Desde su relanzamiento, el reloj Santos-Dumont se ha mantenido fiel a la elegancia que ofrecía el modelo original. En realidad, cuando hablamos del Santos de Cartier, lo estamos haciendo de un reloj que ha sido apreciado por distintas generaciones de coleccionistas, que han encontrado en su diseño de forma una serie de detalles refinados y elegantes, que respetan en todo momento los códigos emblemáticos establecidos en la colección: pureza de diseño y simetría de líneas que evocan la geometría parisina.

Santos-Dumont ofrece de este modo un espacio reconocible desde el que se rememora una historia que reinterpreta con sutileza la figura de un reloj que nació para aquella incipiente aviación y que el tiempo ha convertido en un ejercicio de estilo tan reconocible como exitoso. Da igual cuántas nuevas propuestas se presenten; la imagen poderosa, al tiempo que refinada, del Santos está omnipresente.

Como muestra de ello, las últimas creaciones de la línea Santos-Dumont, que juegan con unos acabados perfectos, declinados en oro rosa, amarillo o platino, y lo hacen en un tamaño extragrande (33,9 x 44,6 mm de diámetro) e incorporando en su interior el movimiento de cuerda manual 430 MC. Hay otro elemento común que les distingue, y se halla en el fondo de la caja, que ha sido grabado con la firma manuscrita en laca de Alberto Santos-Dumont.

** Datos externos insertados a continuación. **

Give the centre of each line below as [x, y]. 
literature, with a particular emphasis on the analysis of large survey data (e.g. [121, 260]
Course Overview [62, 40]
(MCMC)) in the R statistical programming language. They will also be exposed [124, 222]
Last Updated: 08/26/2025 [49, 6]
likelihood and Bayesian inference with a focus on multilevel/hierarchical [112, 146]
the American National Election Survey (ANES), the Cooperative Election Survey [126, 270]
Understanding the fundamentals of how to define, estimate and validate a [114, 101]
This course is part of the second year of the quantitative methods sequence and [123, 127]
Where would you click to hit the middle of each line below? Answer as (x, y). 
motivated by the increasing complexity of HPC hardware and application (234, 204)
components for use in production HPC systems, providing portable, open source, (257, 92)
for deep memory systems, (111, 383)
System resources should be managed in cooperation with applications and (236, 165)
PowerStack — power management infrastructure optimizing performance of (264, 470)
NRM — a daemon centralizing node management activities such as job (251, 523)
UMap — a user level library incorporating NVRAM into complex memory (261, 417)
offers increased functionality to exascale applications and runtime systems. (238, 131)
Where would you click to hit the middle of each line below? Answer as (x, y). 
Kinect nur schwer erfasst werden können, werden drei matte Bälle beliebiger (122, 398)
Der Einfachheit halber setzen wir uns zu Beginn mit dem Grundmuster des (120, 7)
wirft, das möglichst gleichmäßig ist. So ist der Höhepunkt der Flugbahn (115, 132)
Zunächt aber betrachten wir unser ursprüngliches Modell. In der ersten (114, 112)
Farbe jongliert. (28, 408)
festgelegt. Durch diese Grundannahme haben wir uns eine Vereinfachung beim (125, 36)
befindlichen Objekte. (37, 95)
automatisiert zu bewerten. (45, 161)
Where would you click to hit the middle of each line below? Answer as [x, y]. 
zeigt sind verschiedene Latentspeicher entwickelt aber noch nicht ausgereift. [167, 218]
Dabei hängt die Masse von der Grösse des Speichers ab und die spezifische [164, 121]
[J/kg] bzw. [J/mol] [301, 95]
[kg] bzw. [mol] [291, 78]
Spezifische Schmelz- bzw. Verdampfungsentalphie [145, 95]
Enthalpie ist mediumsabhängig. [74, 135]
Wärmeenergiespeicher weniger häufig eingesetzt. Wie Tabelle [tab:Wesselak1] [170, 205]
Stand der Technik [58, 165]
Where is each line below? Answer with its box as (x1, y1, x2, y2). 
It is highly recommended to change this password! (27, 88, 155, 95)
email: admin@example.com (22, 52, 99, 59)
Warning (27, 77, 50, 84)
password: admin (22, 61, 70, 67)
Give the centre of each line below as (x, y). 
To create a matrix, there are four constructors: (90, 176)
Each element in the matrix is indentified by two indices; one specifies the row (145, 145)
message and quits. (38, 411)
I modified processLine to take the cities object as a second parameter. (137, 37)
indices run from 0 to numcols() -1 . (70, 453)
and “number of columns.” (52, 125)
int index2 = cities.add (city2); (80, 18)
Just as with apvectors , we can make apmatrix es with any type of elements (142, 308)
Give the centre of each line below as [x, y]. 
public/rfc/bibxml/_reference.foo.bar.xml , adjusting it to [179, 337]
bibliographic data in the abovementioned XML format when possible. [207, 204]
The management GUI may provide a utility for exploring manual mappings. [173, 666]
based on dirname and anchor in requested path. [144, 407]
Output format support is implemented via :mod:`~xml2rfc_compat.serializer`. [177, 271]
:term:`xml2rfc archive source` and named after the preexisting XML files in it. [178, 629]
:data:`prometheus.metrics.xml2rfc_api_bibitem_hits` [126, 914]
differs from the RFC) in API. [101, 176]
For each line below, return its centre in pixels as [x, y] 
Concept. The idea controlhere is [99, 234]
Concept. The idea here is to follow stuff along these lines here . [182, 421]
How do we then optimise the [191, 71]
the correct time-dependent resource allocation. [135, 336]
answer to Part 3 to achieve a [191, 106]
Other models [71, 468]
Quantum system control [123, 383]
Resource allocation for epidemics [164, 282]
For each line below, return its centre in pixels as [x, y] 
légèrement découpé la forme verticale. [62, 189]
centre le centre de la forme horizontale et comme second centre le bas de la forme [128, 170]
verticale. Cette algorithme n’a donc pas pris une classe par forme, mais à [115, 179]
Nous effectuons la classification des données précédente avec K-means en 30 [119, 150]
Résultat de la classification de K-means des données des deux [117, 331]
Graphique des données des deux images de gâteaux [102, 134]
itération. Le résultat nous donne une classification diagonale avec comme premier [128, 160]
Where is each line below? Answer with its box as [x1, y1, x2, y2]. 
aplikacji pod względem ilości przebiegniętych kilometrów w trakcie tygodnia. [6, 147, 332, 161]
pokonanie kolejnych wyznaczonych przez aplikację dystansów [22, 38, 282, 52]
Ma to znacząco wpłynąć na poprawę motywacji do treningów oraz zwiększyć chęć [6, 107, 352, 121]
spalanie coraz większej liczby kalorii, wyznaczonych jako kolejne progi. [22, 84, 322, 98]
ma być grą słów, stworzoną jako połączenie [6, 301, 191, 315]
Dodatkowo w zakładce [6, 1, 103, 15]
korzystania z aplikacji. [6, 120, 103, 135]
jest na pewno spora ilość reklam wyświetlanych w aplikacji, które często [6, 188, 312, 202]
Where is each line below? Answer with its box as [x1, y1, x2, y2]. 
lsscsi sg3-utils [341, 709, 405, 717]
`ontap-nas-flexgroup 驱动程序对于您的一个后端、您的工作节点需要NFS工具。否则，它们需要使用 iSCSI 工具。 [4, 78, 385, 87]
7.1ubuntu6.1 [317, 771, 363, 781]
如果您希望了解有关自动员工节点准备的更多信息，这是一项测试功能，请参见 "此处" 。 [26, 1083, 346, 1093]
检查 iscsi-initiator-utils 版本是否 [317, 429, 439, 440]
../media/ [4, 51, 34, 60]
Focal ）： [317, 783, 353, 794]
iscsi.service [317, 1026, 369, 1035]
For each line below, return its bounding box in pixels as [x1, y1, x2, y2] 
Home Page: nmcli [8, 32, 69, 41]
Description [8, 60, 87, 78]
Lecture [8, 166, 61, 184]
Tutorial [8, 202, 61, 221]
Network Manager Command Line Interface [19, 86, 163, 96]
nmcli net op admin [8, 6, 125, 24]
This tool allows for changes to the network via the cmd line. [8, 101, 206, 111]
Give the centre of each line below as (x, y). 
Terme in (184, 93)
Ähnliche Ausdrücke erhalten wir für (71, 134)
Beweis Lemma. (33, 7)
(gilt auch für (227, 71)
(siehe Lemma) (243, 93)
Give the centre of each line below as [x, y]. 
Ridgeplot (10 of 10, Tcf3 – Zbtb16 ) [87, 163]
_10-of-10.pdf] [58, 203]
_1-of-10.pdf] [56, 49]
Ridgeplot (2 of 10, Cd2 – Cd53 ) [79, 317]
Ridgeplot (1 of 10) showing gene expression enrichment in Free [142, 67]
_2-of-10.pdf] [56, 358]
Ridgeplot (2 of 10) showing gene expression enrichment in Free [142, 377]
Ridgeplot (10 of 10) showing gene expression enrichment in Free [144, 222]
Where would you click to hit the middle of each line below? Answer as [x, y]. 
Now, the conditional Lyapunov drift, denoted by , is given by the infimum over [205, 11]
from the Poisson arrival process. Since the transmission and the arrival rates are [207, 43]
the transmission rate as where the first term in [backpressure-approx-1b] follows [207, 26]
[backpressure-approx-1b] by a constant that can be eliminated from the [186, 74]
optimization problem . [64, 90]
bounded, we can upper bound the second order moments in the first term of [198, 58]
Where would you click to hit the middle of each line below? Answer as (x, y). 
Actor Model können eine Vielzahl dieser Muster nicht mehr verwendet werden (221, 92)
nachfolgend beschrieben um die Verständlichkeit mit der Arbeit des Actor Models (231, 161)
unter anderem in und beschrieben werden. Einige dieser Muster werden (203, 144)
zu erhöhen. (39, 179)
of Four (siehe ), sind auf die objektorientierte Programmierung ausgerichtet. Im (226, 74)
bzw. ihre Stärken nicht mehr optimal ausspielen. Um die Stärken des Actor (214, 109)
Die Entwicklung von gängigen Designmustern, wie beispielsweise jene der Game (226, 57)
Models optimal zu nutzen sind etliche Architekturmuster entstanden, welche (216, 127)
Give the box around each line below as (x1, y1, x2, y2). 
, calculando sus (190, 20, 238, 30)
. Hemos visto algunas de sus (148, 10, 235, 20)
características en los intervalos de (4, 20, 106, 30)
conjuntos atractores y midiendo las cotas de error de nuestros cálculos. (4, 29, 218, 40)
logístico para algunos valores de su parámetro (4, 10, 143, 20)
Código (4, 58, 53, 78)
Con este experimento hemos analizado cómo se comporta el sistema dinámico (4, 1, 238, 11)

Además de la materia elegida, la gran aportación de estas piezas se encuentra en la esfera. Comenzando, por ejemplo, por la versión en oro amarillo, tiene una textura inspirada en la madera que evoca la estructura del avión, mientras índices y agujas apuestan por el dorado. Se acompaña de una correa de aligátor semimate de color marrón. Por su parte, la versión ejecutada en caja de oro rosa ofrece una carátula en lino que evoca las alas de los aeronaves, mientras los índices y agujas siguen la línea de color de la caja, declinados en oro rosa.

El complemento es una correa de aligátor en gris topo. La creación más impactante, sin duda, es la de platino. Limitada a 200 piezas y numerada, la esfera toma la inspiración del cobre en una suerte de recuerdo a las piezas mecánicas. Los índices plateados y las agujas rodiadas acompañan a esta creación que se ajusta a la muñeca con una pulsera de piel de aligátor marrón oscuro. La colección se completa con una versión de oro amarillo en el tamaño extragrande, y una versión de oro y acero.